What is needed
Copy out each line of the data that includes the string "being".

Data under study

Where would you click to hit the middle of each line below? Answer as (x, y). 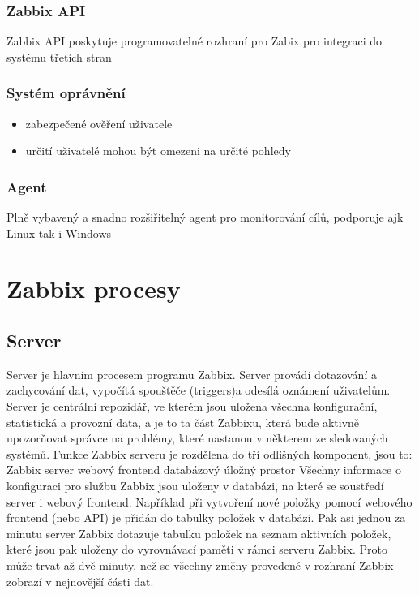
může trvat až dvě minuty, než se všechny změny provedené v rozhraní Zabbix (200, 565)
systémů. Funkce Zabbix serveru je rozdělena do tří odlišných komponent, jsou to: (209, 453)
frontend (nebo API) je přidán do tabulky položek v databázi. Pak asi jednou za (206, 517)
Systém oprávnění (66, 93)
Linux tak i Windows (59, 233)
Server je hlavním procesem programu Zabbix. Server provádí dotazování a (192, 374)
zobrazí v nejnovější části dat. (80, 581)
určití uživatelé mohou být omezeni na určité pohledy (158, 151)
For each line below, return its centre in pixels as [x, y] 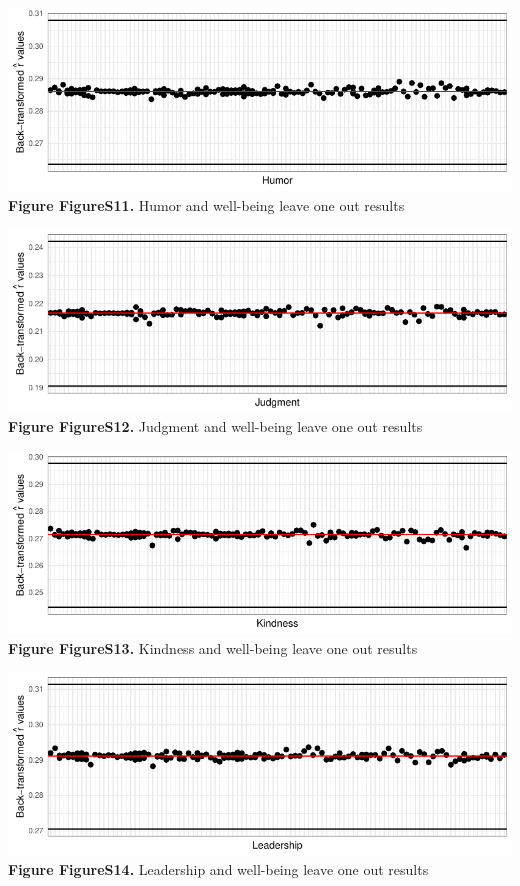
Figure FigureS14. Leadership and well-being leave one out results [218, 869]
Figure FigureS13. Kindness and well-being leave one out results [213, 647]
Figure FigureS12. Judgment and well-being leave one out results [215, 426]
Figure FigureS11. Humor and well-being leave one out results [206, 204]
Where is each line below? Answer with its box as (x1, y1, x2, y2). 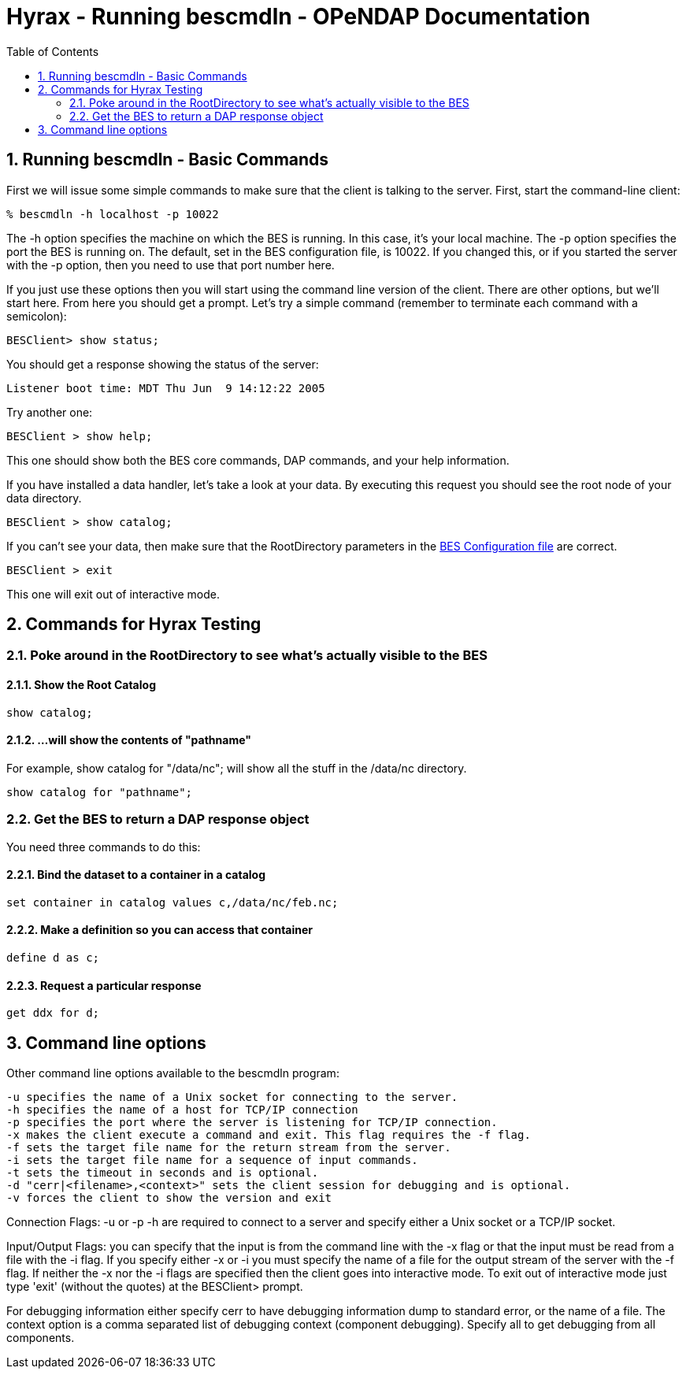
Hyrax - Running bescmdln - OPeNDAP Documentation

Written response
Figure FigureS14. Leadership and well-being leave one out results [218, 869]
Figure FigureS13. Kindness and well-being leave one out results [213, 647]
Figure FigureS12. Judgment and well-being leave one out results [215, 426]
Figure FigureS11. Humor and well-being leave one out results [206, 204]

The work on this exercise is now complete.